John’s message of preparation for the coming of the King was repentance, conversion, the demand for a completely different life. That must have been startling news for Jews who thought that, as God’s chosen people—the children of Abraham, the people of the covenant—they deserved and were unconditionally assured of the promised King. Knowing what they must have been thinking, John later told his listeners, “Do not suppose that you can say to yourselves, ‘We have Abraham for our father’; for I say to you, that God is able from these stones to raise up children to Abraham” (3:9). God was not interested in His people’s human heritage but in their spiritual life. “What the King wants from you,” John was saying, “is that you make a complete turnaround from the way you are, that you be totally converted, totally changed.” God calls for radical change and transformation that affects the mind, the will, and the emotions—the whole person. John’s point was simple: “You are in the same condition as the Gentiles. You have no right to the kingdom unless you repent and are converted from sin to righteousness.” He called for a true repentance that results in the fruit of a translated life (v. 8) and that includes baptism with water (v. 11a). Failure to repent would result in severe judgment, as Matthew 11:20–24 and 12:38–41 demonstrate.

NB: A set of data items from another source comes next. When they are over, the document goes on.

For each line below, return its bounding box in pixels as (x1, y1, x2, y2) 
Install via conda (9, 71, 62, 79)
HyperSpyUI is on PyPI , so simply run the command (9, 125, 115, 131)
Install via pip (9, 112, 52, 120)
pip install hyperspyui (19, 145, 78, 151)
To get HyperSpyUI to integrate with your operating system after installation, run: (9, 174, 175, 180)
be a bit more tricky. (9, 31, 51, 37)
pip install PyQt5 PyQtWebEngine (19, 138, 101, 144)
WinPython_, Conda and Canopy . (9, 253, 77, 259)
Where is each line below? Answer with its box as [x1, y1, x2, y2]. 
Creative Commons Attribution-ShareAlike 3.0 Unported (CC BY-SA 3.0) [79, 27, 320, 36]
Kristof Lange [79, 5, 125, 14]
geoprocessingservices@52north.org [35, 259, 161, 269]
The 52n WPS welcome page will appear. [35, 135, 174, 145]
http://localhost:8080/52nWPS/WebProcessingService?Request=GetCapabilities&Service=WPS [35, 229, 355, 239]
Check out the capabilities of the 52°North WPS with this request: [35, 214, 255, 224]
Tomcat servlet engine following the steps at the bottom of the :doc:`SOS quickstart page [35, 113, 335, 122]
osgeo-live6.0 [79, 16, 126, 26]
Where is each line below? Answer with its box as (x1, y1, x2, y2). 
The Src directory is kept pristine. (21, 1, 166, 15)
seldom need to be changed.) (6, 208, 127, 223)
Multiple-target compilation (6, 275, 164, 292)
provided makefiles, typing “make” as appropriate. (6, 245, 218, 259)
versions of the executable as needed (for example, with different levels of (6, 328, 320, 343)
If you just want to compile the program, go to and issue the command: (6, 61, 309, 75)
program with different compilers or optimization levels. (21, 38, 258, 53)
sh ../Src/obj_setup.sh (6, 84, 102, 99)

Repentance was exactly the same message with which Jesus began His preaching and the apostles began theirs. “The time is fulfilled, and the kingdom of God is at hand,” Jesus proclaimed; “repent and believe in the gospel” (Mark 1:15; cf. Matt. 3:2; 4:17; Luke 5:32). Mark 6:12 says of the twelve: “And they went out and preached that men should repent.” In his Pentecost sermon, Peter’s concluding words were, “Repent, and let each of you be baptized in the name of Jesus Christ for the forgiveness of your sins” (Acts 2:38; cf. Acts 3:19; 20:21; 26:18).

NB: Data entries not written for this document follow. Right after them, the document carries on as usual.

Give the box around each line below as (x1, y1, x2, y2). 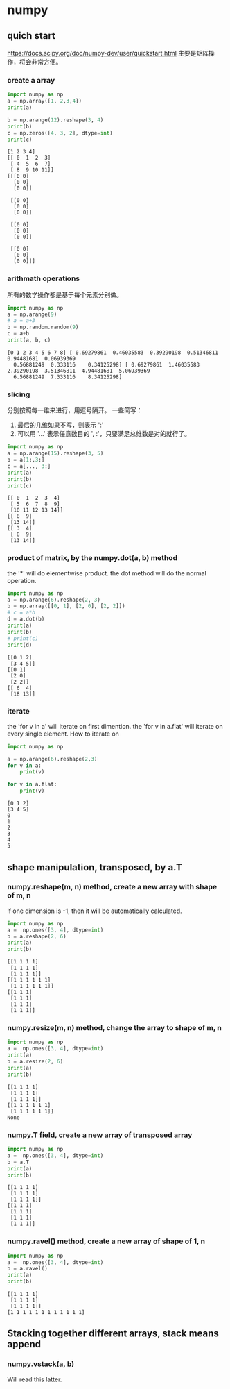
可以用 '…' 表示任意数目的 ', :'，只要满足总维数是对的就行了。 (17, 430, 191, 438)
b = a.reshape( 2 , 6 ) (7, 933, 67, 940)
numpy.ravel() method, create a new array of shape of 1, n (7, 1236, 206, 1246)
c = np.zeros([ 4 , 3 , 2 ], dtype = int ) (7, 129, 113, 137)
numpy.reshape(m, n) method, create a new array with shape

The close connection between repentance and conversion is also indicated in texts that do not specifically use the word repentance, yet convey the same idea (see Matt. 18:3; Luke 14:33). The best summary statement may be that of Paul in Acts 26:20, where he states that the objective of his ministry was that men “should repent and turn to God, performing deeds appropriate to repentance.”
The motive John gave for repentance was: the kingdom of heaven is at hand (3:2b). The people should repent and be converted because the King was coming, and He deserves and requires no less. The unrepentant and unconverted cannot give the heavenly King the glory He deserves, do not belong to the heavenly King, and are unfit for His heavenly kingdom.
After four hundred years, the people of Israel again heard God’s prophetic word. Malachi’s prophecy was followed by four centuries of silence, with no new or direct word from the Lord. Now, when His word came to Israel again, proclaiming the coming of the King, it was not the expected word of joy and comfort and celebration but a message of warning and rebuke. The kingdom of heaven is at hand, waiting to be ushered in, but Israel was not ready for it.
Despite many similar warnings by the prophets, many of the people and most of the leaders were not prepared for John’s message. What he said was shocking; it was unexpected and unacceptable. It was inconceivable to them that, as God’s people, they had anything to do to inherit God’s kingdom but simply wait for and accept it. The Messiah was their Messiah, the King was their King, the Savior was their Savior, the promise was their promise. Every Jew was destined for the kingdom, and every Gentile was excluded, except for a token handful of proselytes. That was the common Jewish thinking of the day, which John totally shattered.
But John’s message was God’s message, and he would not compromise it or clutter it with the popular misconceptions and delusions of his own day and his own people. He had no word but God’s word, and he proclaimed no kingdom but God’s kingdom and no preparation but God’s preparation. That preparation was repentance. God’s standard would not change, even if every Jew were excluded and every Gentile saved. God knew that some Jews would be saved, but none apart from personal repentance and conversion.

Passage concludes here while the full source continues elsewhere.